Vorsana

Flue Gas Desulfurization (FGD)

Coal contains some sulfur, which becomes sulfur dioxide (SO₂) and sulfur trioxide (SO₃) when the coal is burned to produce electric power. Collectively, these sulfur compounds are known as SOx. About 95% of SOx is sulfur dioxide.

Although sulfur dioxide is only a tiny fraction of the volume of flue gas (very much less than 1%), flue gas desulfurization by scrubbing is necessary because SOx combines with water in the atmosphere to form sulfuric acid, which falls as acid rain. Acid rain has devastated forests and oceans, leading to very strict emission controls (in developed, responsible countries).

Scrubbers remove sulfur dioxide by contacting the dispersed SO₂ molecules with a sorbent (lime or limestone). A chemical reaction captures the sulfur in the form of a harmless solid, which becomes the filler in wallboard, called gypsum. Wet scrubbing injects a sorbent solution; dry scrubbing injects a sorbent powder. Mixing to cause contact of the sorbent with the target molecules is typically done by spraying, flow through a packed bed, or blasting the sorbent into the gas through a nozzle (e.g. Venturi). See the excellent Wikipedia article on flue gas desulfurization.

Removal efficiency for wet SOx scrubbing ranges from 50 - 98%. The price paid for high removal efficiency is a large volume of dilute wastewater containing sulfuric acid and requiring storage and treatment with a consequent waste of space and resources. A lagoon of toxic wastewater is not a welcome neighbor anywhere. Dry SOx scrubbers have a lower removal efficiency, <80%, but do not create a wastewater problem. Low concentration of SOx in a high volume of nitrogen means that a large amount of scrubbing solution must be injected in order to contact enough of the sparse scrubbing targets to achieve satisfactory removal efficiency.

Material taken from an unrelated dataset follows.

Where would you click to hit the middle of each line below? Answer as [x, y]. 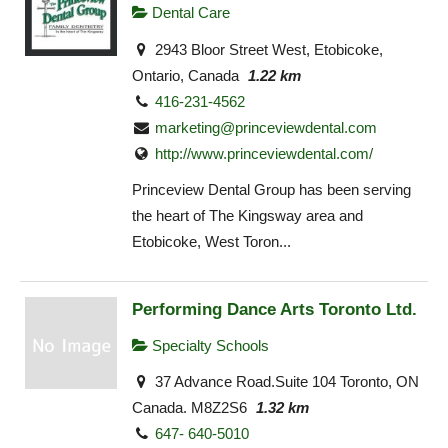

Good mixing (high turbulence) improves collection efficiency and reduces the amount of sorbent that needs to be injected. Extracting the carbon dioxide, which is a reaction product and might cause a backward reaction, keeps the sorbent reaction going forward. Extraction of the nitrogen in flue gas (which is approximately 75% of the volume) would greatly improve collection efficiency by improving the contact of sorbent with sulfur dioxide, but there is presently no known way to extract the nitrogen ballast.

Sulfur trioxide becomes sulfuric acid mist in the smokestack and in the wastewater from wet scrubbing of flue gas. Removing sulfur trioxide from flue gas before this can happen is very difficult.

At Vorsana, we have a way to extract the nitrogen ballast so as to concentrate the scrubbing targets and reduce the volume of scrubbing wastewater. In the same device, very highly turbulent scrubbing improves contact, and carbon dioxide is extracted from the reaction zone continuously, driving the forward sorbent reaction. Suspended solids are dynamically thickened into a sludge.